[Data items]
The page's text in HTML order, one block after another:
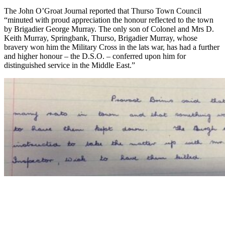
The John O’Groat Journal reported that Thurso Town Council
“minuted with proud appreciation the honour reflected to the town
by Brigadier George Murray. The only son of Colonel and Mrs D.
Keith Murray, Springbank, Thurso, Brigadier Murray, whose
bravery won him the Military Cross in the lats war, has had a further
and higher honour – the D.S.O. – conferred upon him for
distinguished service in the Middle East.”
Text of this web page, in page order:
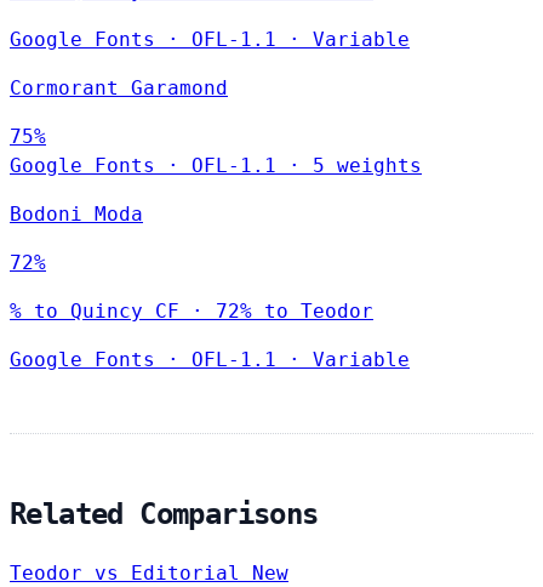
Google Fonts · OFL-1.1 · Variable
Cormorant Garamond
75%
Google Fonts
· OFL-1.1 · 5 weights
Bodoni Moda
72%
% to Quincy CF · 72% to Teodor
Google Fonts · OFL-1.1 · Variable
Related Comparisons
Teodor vs Editorial New
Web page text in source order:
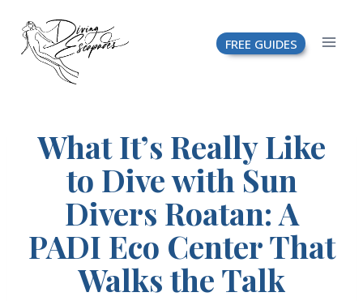
Skip
content
FREE GUIDES
What It’s Really Like
to Dive with Sun
Divers Roatan: A
PADI Eco Center That
Walks the Talk
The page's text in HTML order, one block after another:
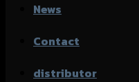
News
Contact
distributor
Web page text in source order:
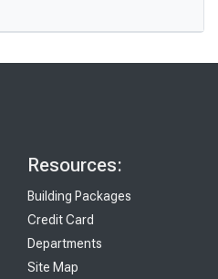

**Try it:** I'd like every record printed exactly, with the pictures left out.

**Your solution:**
The page's text in HTML order, one block after another:
The John O’Groat Journal reported that Thurso Town Council
“minuted with proud appreciation the honour reflected to the town
by Brigadier George Murray. The only son of Colonel and Mrs D.
Keith Murray, Springbank, Thurso, Brigadier Murray, whose
bravery won him the Military Cross in the lats war, has had a further
and higher honour – the D.S.O. – conferred upon him for
distinguished service in the Middle East.”
Text of this web page, in page order:
Google Fonts · OFL-1.1 · Variable
Cormorant Garamond
75%
Google Fonts
· OFL-1.1 · 5 weights
Bodoni Moda
72%
% to Quincy CF · 72% to Teodor
Google Fonts · OFL-1.1 · Variable
Related Comparisons
Teodor vs Editorial New
Web page text in source order:
Skip
content
FREE GUIDES
What It’s Really Like
to Dive with Sun
Divers Roatan: A
PADI Eco Center That
Walks the Talk
The page's text in HTML order, one block after another:
News
Contact
distributor
Web page text in source order:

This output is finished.